You can do this in about 15 seconds average, 5 seconds if you have a setter and nothing in the trap.

If you learn how to do this by hand, you will get it done faster then diging around in your vest for the tongs. If you can't do it by hand, then the tongs or rope, are your only options.

One more thing to remember is once both hooks have the springs locked, and you sqweeze it open, press the jaws all the way open and don't let go. with one hand you can easily hold it all the way open. If you stay focused, and grip firmly, its not hard, but you don't want to let go at this point yet. With one hand holding the trap frame all the way open, and the other hand has pulled the dogs head out, slide those little catch hooks down on the springs till they are hooked snugly on both sides of the springs again.

When openend, it squeezes the springs farther then you had it, and offten more times then not those hooks will fall again, leaving the trap live to spring again, catching you or your dog all over. And they do hurt your hand, and then it is dificult to get off with one hand in it, been there done that. So key, remember to make sure little hooks stay snug on springs, both of them, when you go to release it and set it down. It is harmless with those springs hooked.

Some times when you want to remove something from a trap those hooks are snaged in part of the trap, you have to swueeze and free it just by wiggleing the spring and tilt it at the same time, so the hook slides up the spring then tilt the spring so it swings over to hook. If one hook is snaged do the other one right away first. If they both are pick one and start.

If you realy want to know you should have it shown by someone who knows. You can buy these traps at fleet farm and many places with instructions how to do it. You can practise with it stuffing old stuffed toys in it or something to be realistic, and do it offten so you see what I mean by the hooks snaging.

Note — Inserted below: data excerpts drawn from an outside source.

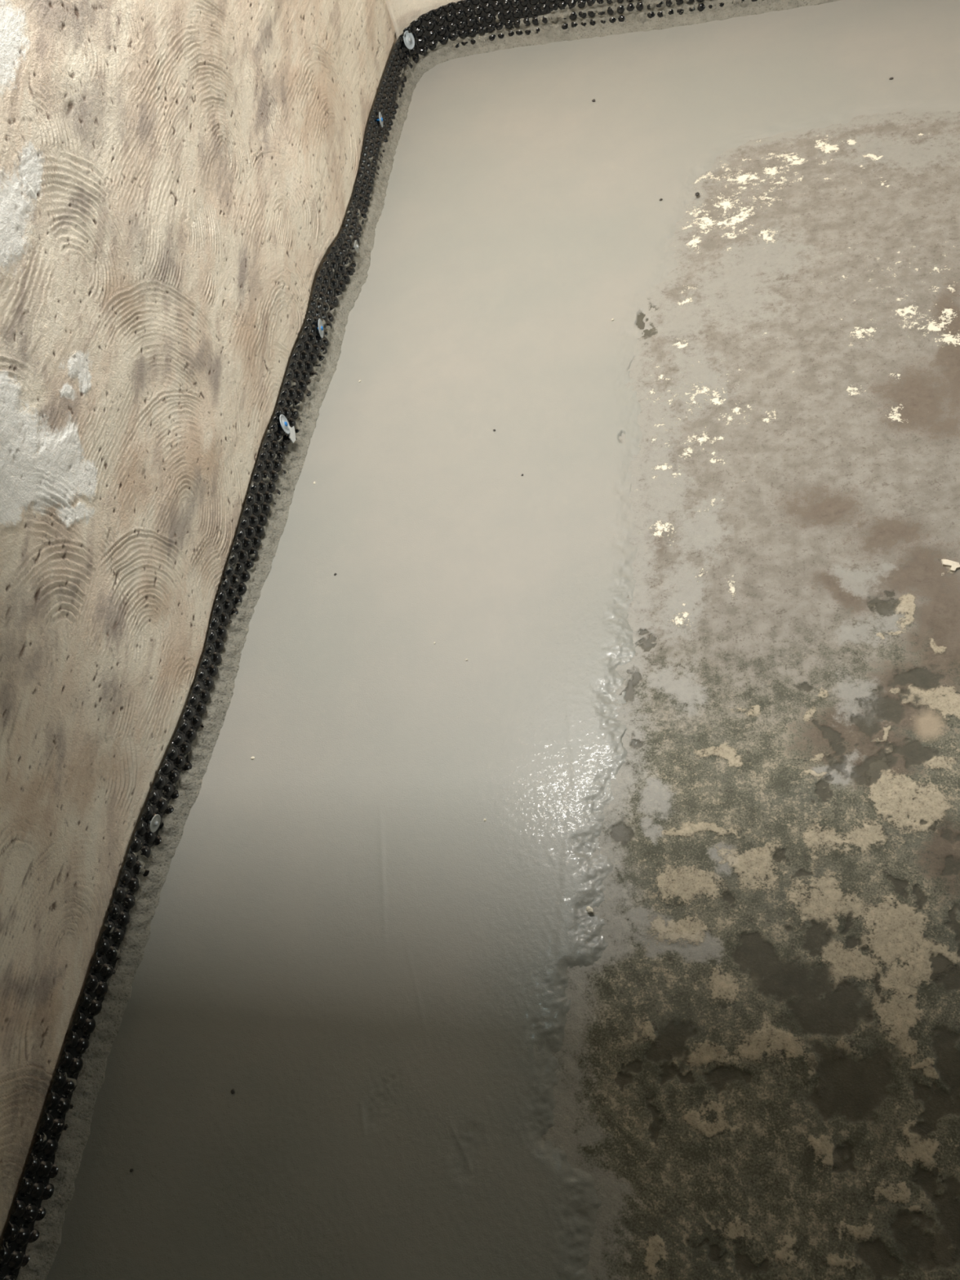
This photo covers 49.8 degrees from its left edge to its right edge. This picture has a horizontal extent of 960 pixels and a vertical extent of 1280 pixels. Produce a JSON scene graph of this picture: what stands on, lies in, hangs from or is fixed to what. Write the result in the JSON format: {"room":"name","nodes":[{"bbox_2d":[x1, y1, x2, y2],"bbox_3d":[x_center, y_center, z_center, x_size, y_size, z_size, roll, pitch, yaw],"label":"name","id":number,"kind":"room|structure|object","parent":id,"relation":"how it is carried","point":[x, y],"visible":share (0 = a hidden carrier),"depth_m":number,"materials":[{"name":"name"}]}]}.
{"room":"room under renovation","nodes":[
{"label":"room under renovation","id":0,"kind":"room"},
{"bbox_2d":[0,0,396,1249],"bbox_3d":[-0.815,-0.468,0.841,0.060,2.470,4.690,-3,55,17],"label":"wall","id":1,"kind":"structure","parent":0,"point":[178,178],"depth_m":1.64,"materials":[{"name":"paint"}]},
{"bbox_2d":[385,0,460,39],"bbox_3d":[1.128,-2.313,1.494,3.691,2.470,0.104,2,57,20],"label":"wall","id":2,"kind":"structure","parent":0,"point":[402,12],"depth_m":2.91,"materials":[{"name":"paint"}]},
{"bbox_2d":[541,108,959,1279],"bbox_3d":[1.252,0.102,1.291,3.760,0.004,4.750,-3,55,17],"label":"floor","id":3,"kind":"structure","parent":0,"point":[759,1058],"depth_m":1.51,"materials":[{"name":"concrete"}]},
{"bbox_2d":[46,0,959,1279],"bbox_3d":[1.212,0.149,1.274,3.601,0.015,4.645,-3,55,17],"label":"cement screed","id":4,"kind":"object","parent":3,"relation":"on","point":[342,941],"visible":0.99,"depth_m":1.72,"materials":[{"name":"grey concrete"}]},
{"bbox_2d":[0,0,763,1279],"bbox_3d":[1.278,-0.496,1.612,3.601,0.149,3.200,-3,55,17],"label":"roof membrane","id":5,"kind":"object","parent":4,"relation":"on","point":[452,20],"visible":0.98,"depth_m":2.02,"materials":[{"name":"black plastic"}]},
{"bbox_2d":[146,813,160,832],"bbox_3d":[-0.526,0.297,1.672,0.022,0.029,0.022,-31,52,-4],"label":"plug","id":6,"kind":"object","parent":5,"relation":"attached to","point":[154,823],"visible":1,"depth_m":1.67,"materials":[{"name":"plastic"}]},
{"bbox_2d":[279,414,289,434],"bbox_3d":[-0.405,-0.442,2.124,0.019,0.042,0.042,-19,52,5],"label":"plug","id":7,"kind":"object","parent":5,"relation":"attached to","point":[284,424],"visible":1,"depth_m":2.12,"materials":[{"name":"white plastic"}]},
{"bbox_2d":[288,426,295,443],"bbox_3d":[-0.391,-0.430,2.147,0.003,0.037,0.036,-3,55,17],"label":"film","id":8,"kind":"object","parent":5,"relation":"attached to","point":[292,433],"visible":1,"depth_m":2.15,"materials":[{"name":"white plastic"}]},
{"bbox_2d":[317,318,323,337],"bbox_3d":[-0.356,-0.689,2.288,0.019,0.042,0.042,-14,53,9],"label":"plug","id":9,"kind":"object","parent":5,"relation":"attached to","point":[320,327],"visible":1,"depth_m":2.28,"materials":[{"name":"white plastic"}]},
{"bbox_2d":[353,240,359,253],"bbox_3d":[-0.296,-0.944,2.482,0.022,0.030,0.022,-42,54,-13],"label":"plug","id":10,"kind":"object","parent":5,"relation":"attached to","point":[356,246],"visible":1,"depth_m":2.48,"materials":[{"name":"plastic"}]},
{"bbox_2d":[376,111,382,127],"bbox_3d":[-0.266,-1.376,2.735,0.019,0.038,0.037,-17,52,7],"label":"plug","id":11,"kind":"object","parent":5,"relation":"attached to","point":[380,117],"visible":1,"depth_m":2.73,"materials":[{"name":"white plastic"}]},
{"bbox_2d":[403,30,414,49],"bbox_3d":[-0.204,-1.698,2.926,0.019,0.047,0.048,13,61,26],"label":"plug","id":12,"kind":"object","parent":5,"relation":"attached to","point":[409,41],"visible":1,"depth_m":2.92,"materials":[{"name":"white plastic"}]},
{"bbox_2d":[0,0,839,1279],"bbox_3d":[1.280,-0.490,1.625,3.605,0.119,3.203,-3,55,17],"label":"mortar edge","id":13,"kind":"object","parent":4,"relation":"on","point":[72,1143],"visible":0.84,"depth_m":1.97,"materials":[{"name":"grey concrete"}]},
{"bbox_2d":[586,906,593,912],"bbox_3d":[0.155,0.380,1.455,0.010,0.007,0.009,1,56,19],"label":"crumb","id":14,"kind":"object","parent":4,"relation":"on","point":[588,908],"visible":1,"depth_m":1.45,"materials":[{"name":"beige concrete"}]},
{"bbox_2d":[941,559,959,572],"bbox_3d":[0.735,-0.116,1.618,0.032,0.006,0.019,22,65,30],"label":"flake","id":15,"kind":"object","parent":3,"relation":"on","point":[954,566],"visible":1,"depth_m":1.62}
]}

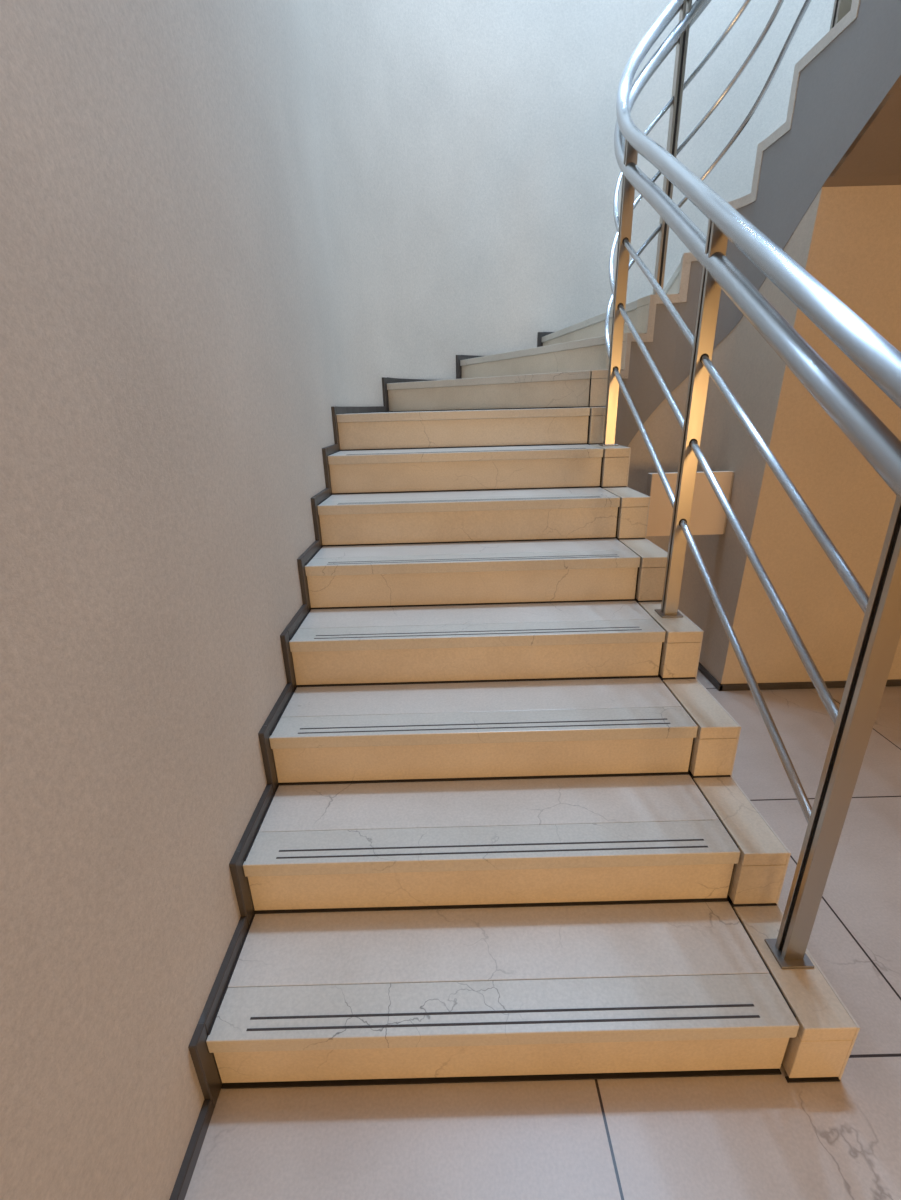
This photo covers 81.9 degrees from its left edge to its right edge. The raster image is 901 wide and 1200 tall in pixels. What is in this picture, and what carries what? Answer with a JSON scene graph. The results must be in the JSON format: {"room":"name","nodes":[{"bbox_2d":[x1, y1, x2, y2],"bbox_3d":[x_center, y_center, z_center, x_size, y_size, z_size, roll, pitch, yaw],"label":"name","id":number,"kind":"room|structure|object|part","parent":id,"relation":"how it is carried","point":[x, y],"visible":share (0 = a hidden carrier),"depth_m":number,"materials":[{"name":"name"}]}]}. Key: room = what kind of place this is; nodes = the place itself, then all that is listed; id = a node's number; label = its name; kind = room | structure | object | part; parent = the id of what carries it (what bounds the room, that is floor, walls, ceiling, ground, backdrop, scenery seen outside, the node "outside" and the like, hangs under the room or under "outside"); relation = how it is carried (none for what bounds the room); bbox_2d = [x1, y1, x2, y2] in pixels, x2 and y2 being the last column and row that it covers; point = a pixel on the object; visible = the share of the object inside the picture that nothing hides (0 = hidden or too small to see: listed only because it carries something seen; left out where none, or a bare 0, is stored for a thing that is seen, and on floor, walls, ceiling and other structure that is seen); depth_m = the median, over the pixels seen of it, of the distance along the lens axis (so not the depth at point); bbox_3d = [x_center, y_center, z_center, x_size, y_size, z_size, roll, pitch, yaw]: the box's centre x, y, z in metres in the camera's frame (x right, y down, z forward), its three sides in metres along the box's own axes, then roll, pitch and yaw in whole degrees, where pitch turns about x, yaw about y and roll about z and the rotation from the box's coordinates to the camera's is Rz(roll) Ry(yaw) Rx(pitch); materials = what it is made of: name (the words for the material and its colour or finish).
{"room":"stairwell","nodes":[
{"label":"stairwell","id":0,"kind":"room"},
{"bbox_2d":[0,0,834,1199],"bbox_3d":[1.007,-1.396,-1.539,3.384,6.300,10.925,-2,20,0],"label":"wall","id":1,"kind":"structure","parent":0,"point":[224,224],"depth_m":1.06,"materials":[{"name":"white paint"}]},
{"bbox_2d":[169,332,553,1199],"bbox_3d":[1.045,-0.003,-1.034,3.150,3.337,10.708,-2,20,0],"label":"baseboard","id":2,"kind":"structure","parent":1,"relation":"attached to","point":[204,1063],"depth_m":1.26,"materials":[{"name":"grey stone"}]},
{"bbox_2d":[184,670,900,1199],"bbox_3d":[2.114,1.539,-0.299,5.600,0.120,11.400,-2,20,0],"label":"floor","id":3,"kind":"structure","parent":0,"point":[746,1137],"depth_m":1.04,"materials":[{"name":"tile"}]},
{"bbox_2d":[206,0,900,1088],"bbox_3d":[1.022,-1.189,2.224,3.127,3.302,3.762,-2,20,0],"label":"staircase","id":4,"kind":"structure","parent":3,"relation":"on","point":[506,832],"depth_m":1.46,"materials":[{"name":"beige stone"}]},
{"bbox_2d":[599,0,900,968],"bbox_3d":[1.005,-1.584,1.303,0.692,4.352,2.338,-2,20,0],"label":"stair railing","id":5,"kind":"object","parent":4,"relation":"on","point":[880,631],"visible":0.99,"depth_m":1.20,"materials":[{"name":"silver metal"}]},
{"bbox_3d":[0.720,-0.706,2.364,0.072,0.006,0.066,-2,20,0],"label":"plate","id":6,"kind":"part","parent":5,"relation":"part of","materials":[{"name":"silver metal"}]},
{"bbox_3d":[0.705,-1.235,2.168,0.043,1.126,0.034,-2,20,0],"label":"post","id":7,"kind":"part","parent":5,"relation":"part of","materials":[{"name":"silver metal"}]},
{"bbox_3d":[0.739,0.045,1.758,0.072,0.006,0.066,-2,20,0],"label":"plate","id":8,"kind":"part","parent":5,"relation":"part of","materials":[{"name":"silver metal"}]},
{"bbox_3d":[1.000,-2.008,2.354,0.035,1.112,0.044,-2,20,0],"label":"post","id":9,"kind":"part","parent":5,"relation":"part of","materials":[{"name":"silver metal"}]},
{"bbox_3d":[0.724,-0.485,1.563,0.043,1.127,0.034,-2,20,0],"label":"post","id":10,"kind":"part","parent":5,"relation":"part of","materials":[{"name":"silver metal"}]},
{"bbox_3d":[1.011,-1.345,1.408,0.640,3.206,2.252,-2,20,0],"label":"infill rod","id":11,"kind":"part","parent":5,"relation":"part of","materials":[{"name":"silver metal"}]},
{"bbox_3d":[1.005,-1.571,1.325,0.640,3.206,2.252,-2,20,0],"label":"infill rod","id":12,"kind":"part","parent":5,"relation":"part of","materials":[{"name":"silver metal"}]},
{"bbox_3d":[0.999,-1.786,1.245,0.640,3.206,2.252,-2,20,0],"label":"infill rod","id":13,"kind":"part","parent":5,"relation":"part of","materials":[{"name":"silver metal"}]},
{"bbox_3d":[0.994,-1.978,1.151,0.670,3.289,2.326,-2,20,0],"label":"handrail","id":14,"kind":"part","parent":5,"relation":"part of","materials":[{"name":"silver metal"}]},
{"bbox_3d":[0.991,-2.080,1.114,0.670,3.289,2.326,-2,20,0],"label":"handrail","id":15,"kind":"part","parent":5,"relation":"part of","materials":[{"name":"silver metal"}]},
{"bbox_3d":[0.758,0.792,1.164,0.072,0.006,0.066,-2,20,0],"label":"plate","id":16,"kind":"part","parent":5,"relation":"part of","materials":[{"name":"silver metal"}]},
{"bbox_3d":[0.744,0.262,0.969,0.043,1.128,0.034,-2,20,0],"label":"post","id":17,"kind":"part","parent":5,"relation":"part of","materials":[{"name":"silver metal"}]},
{"bbox_3d":[1.292,-2.438,1.555,0.043,1.137,0.034,-2,20,0],"label":"post","id":18,"kind":"part","parent":5,"relation":"part of","materials":[{"name":"silver metal"}]},
{"bbox_2d":[628,235,792,670],"bbox_3d":[1.038,-0.377,1.833,0.632,2.050,2.066,-2,20,0],"label":"wall","id":19,"kind":"structure","parent":0,"point":[741,358],"depth_m":2.52,"materials":[{"name":"grey paint"}]},
{"bbox_2d":[646,471,733,535],"bbox_3d":[1.114,-0.454,2.443,0.379,0.292,0.058,-2,20,0],"label":"access panel","id":20,"kind":"object","parent":19,"relation":"attached to","point":[708,517],"visible":0.62,"depth_m":2.42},
{"bbox_2d":[698,662,722,690],"bbox_3d":[1.250,0.315,2.857,0.195,0.032,0.682,-11,22,-25],"label":"baseboard","id":21,"kind":"structure","parent":19,"relation":"attached to","point":[701,668],"depth_m":2.65,"materials":[{"name":"grey stone"}]},
{"bbox_2d":[709,185,900,683],"bbox_3d":[3.009,-0.572,2.216,3.421,2.050,0.205,-2,20,0],"label":"wall","id":22,"kind":"structure","parent":0,"point":[848,239],"depth_m":2.18,"materials":[{"name":"paint"}]},
{"bbox_2d":[717,679,900,690],"bbox_3d":[3.023,0.382,2.544,3.425,0.032,0.022,-2,20,0],"label":"baseboard","id":23,"kind":"structure","parent":22,"relation":"attached to","point":[893,682],"depth_m":2.54,"materials":[{"name":"grey stone"}]}
]}

Some times, well quite offten, the spring loops that are attatched to the frame, when sprung, will slide around to the next side of the frame a bit, couple ", and you cannot sqweeze the spring till you slide it back to the side its suposed to be on.

So they can be tricky and confusing, thats the worst part of them. Once you figure it out it is relitively easy. I am lucky to know, but learned trapping. I would be happy to put on a demo some place. I still have all my traps of varrious shapes and sizes. So far in all the years hunting, I have not had to deal with this with bird dogs, water or land. It was more common back in the hay day of the fur market to get a coon dog caught in one, and that was rare. They can be bought cheap and you can learn to do it.

Don't count on anything anyone here tells you, you need to learn your self first hand to be effective at it.